Ralph Miliband was my colleage at the Graduate School of the City University of New York. Over the years that he taught there, he also became my friend. I relied on our talks in the corridor and the cafeteria, or sometimes at my home. Ralph was always warm and generous, often stubborn and always smart.

Ralph had divided his time between England and the United States for many years, teaching at Brandeis University in Boston before he came to New York. City University was a good place for him. The Graduate School sits smack in the middle of Manhattan, on 42nd Street, and it attracts lots of students who are working-class adults, many of them broadly on the Left, although more likely on the cultural Left, and preoccupied with varieties of identity politics. No matter, the students flocked to Miliband’s classes, took them enormously seriously, and he for his part found himself the mentor of some very smart gay and feminist activists, for example. Still, for him, the months spent in furnished sublets, away from the family that was dear to him, must have been a little gloomy, and I think grew increasingly so when illness became a presence in his life.

The most important thing about Ralph Miliband is that he was always a socialist, a term about which he remained entirely unapologetic, and which he never felt the need to qualify, as in ‘democratic socialist’ or ‘market socialist’. He understood socialism after all as essentially an extension of democratic arrangements to economic spheres, without which political democracy could not be realized. As for markets, they were in fact the problem, and a socialist society would necessarily have to sharply curtail them.

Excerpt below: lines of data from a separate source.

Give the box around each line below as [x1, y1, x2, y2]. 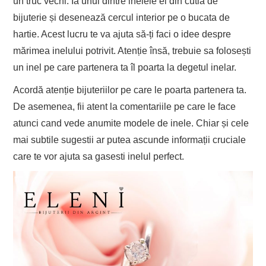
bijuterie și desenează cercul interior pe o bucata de [13, 12, 230, 23]
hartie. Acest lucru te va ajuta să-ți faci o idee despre [13, 29, 232, 40]
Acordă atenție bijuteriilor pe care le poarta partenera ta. [13, 85, 247, 96]
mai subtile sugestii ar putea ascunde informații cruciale [13, 135, 246, 145]
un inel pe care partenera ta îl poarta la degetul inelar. [13, 62, 237, 73]
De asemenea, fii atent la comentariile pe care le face [13, 102, 236, 112]
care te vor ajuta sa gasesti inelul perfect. [13, 151, 185, 162]
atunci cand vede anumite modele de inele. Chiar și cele [13, 118, 249, 129]

Most of Ralph’s work was concerned with understanding the capitalist state, and the politics of capitalist societies. For a time in the 1970s these preoccupations virtually described Left intellectual life. Now the great debates they generated seem to belong to a very remote past, and to reflect on them provokes in me a strange sense of hurtling backwards through time. In intellectual terms, so much has happened, so many words have been spoken or written. Consider the explosion of varieties of postmodernist theorizing, preoccupied with the evanescences of difference and text and totally dismissive, indeed disdainful, of Marxist categories of class. Or consider that even those who remain on the terrain of class and politics confine their arguments to reformist strategies narrowly delimited by international markets and the electoral calculations of social-democratic parties, largely giving up dialectical understanding of social change as conflict and upheaval. Indeed, not only has attention to class and class conflict faded, but the very idea of a capitalist state has evaporated.

Long-time readers of nlr will remember how different the preoccupations of the Left were in 1969–70 when Ralph Miliband engaged in his famous debate with Nicos Poulantzas, a debate that itself provoked a small flood of argument about the nature of the capitalist state. The essential disagreement was about the relative importance of what we would today call structure and agency. Miliband, whose 1969 book The State in Capitalist Society footnote1 traced the role of capitalists as political actors, was criticized by Poulantzas for an untheoretic empiricism and a focus on individuals. The objective structural dependencies of the capitalist state, Poulantzas argued, would force the policies necessary to sustain capitalism, no matter who the agents. Miliband’s retort essentially charged Poulantzas with ‘structural super-determinism’, and the battle was on, raging over Europe and North America as Left intellectuals lined up with the ‘instrumentalists’ or the ‘structuralists’.

How odd all the furious arguments, the drawing up of battle lines, now seems. In fact, the principals themselves were rather more ecumenical in their thinking than the teams they drew into action. Miliband was not oblivious to the significance of structural arrangements, and went on to propose something of the synthesis that was obviously needed in his 1977 book, Marxism and Politics.footnote2 And Poulantzas moved to a less structurally determinist position as well, with his development of a model of the state as itself a strategic battlefield for class conflict.footnote3

Thinking back, it seems to me that at the time the structuralists tended to prevail, to dominate the intellectual fashion contest. Perhaps that was because the Miliband argument was close kin to an older power-elite perspective, which also focused on elite agents, and on the class-based interests and resources which delimited their politics. By contrast, the structuralist perspective seemed newer, and the dynamics of intellectual fashion, like all fashion, demand newness. Structuralism also lent itself to wondrous excesses of theoretical elaboration, which could entirely avoid the actual empirical muddiness of class politics in postwar capitalist societies, where real-world capitalists were fragmented and fractious, and real-world workers were often on the wrong side of the class contest. Theories which asserted that the structural dependencies of the state forced it to undertake the policies that reproduced capitalism, irrespective of political agents, solved these empirical tangles virtually by definitional fiat!